[Start of Attachment]
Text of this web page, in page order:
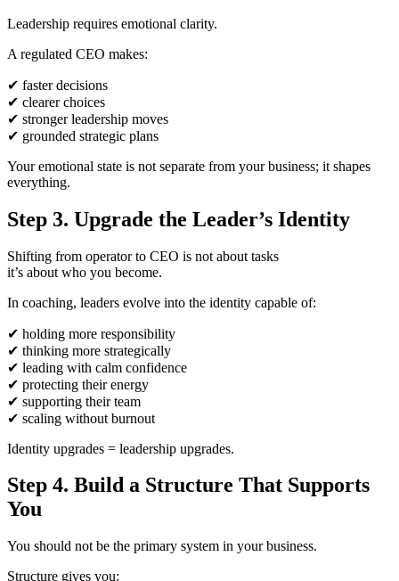
Leadership requires emotional clarity.
A regulated CEO makes:
✔ faster decisions
✔ clearer choices
✔ stronger leadership moves
✔ grounded strategic plans
Your emotional state is not separate from your business; it shapes
everything.
Step 3. Upgrade the Leader’s Identity
Shifting from operator to CEO is not about tasks
it’s about who you become.
In coaching, leaders evolve into the identity capable of:
✔ holding more responsibility
✔ thinking more strategically
✔ leading with calm confidence
✔ protecting their energy
✔ supporting their team
✔ scaling without burnout
Identity upgrades = leadership upgrades.
Step 4. Build a Structure That Supports
You
You should not be the primary system in your business.
Structure gives you:
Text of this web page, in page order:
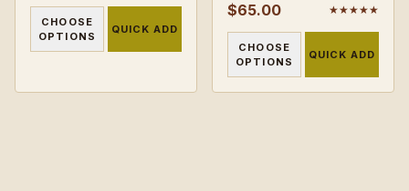
CHOOSE
OPTIONS
QUICK ADD
$65.00 ★★★★★
CHOOSE
OPTIONS
QUICK ADD
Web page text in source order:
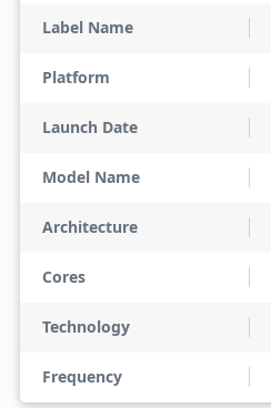
Label Name
Platform
Launch Date
Model Name
Architecture
Cores
Technology
Frequency
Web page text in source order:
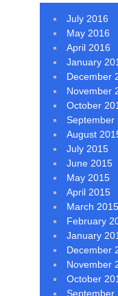
July 2016
May 2016
April 2016
January
December
November
October
September
August
July 2015
June 2015
May 2015
April 2015
March 2015
February
January
December
November
October
September
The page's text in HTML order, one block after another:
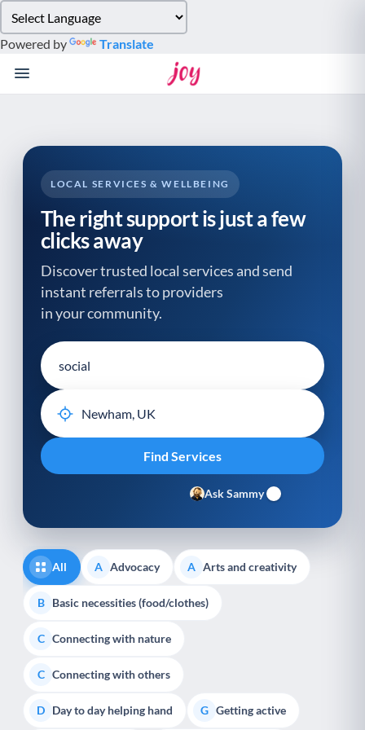
note:
This
website
system.
Powered by Translate
LOCAL SERVICES & WELLBEING
The right support is just a few
clicks away
Discover trusted local services and send
instant referrals to providers
in your community.
Ask Sammy
All A Advocacy A Arts and creativity
B Basic necessities (food/clothes)
C Connecting with nature
C Connecting with others
D Day to day helping hand G Getting active
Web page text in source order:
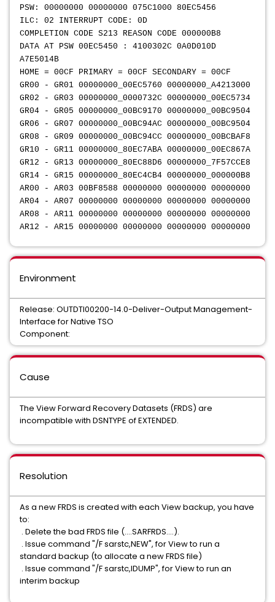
[End of Attachment]
◆ Task brief
Exactly reproduce the lines beginning at the one that contains "The page's text" and ending at the final line of the material, with the pictures left out.

◆ Solved exercise
The page's text in HTML order, one block after another:
note:
This
website
system.
Powered by Translate
LOCAL SERVICES & WELLBEING
The right support is just a few
clicks away
Discover trusted local services and send
instant referrals to providers
in your community.
Ask Sammy
All A Advocacy A Arts and creativity
B Basic necessities (food/clothes)
C Connecting with nature
C Connecting with others
D Day to day helping hand G Getting active
Web page text in source order:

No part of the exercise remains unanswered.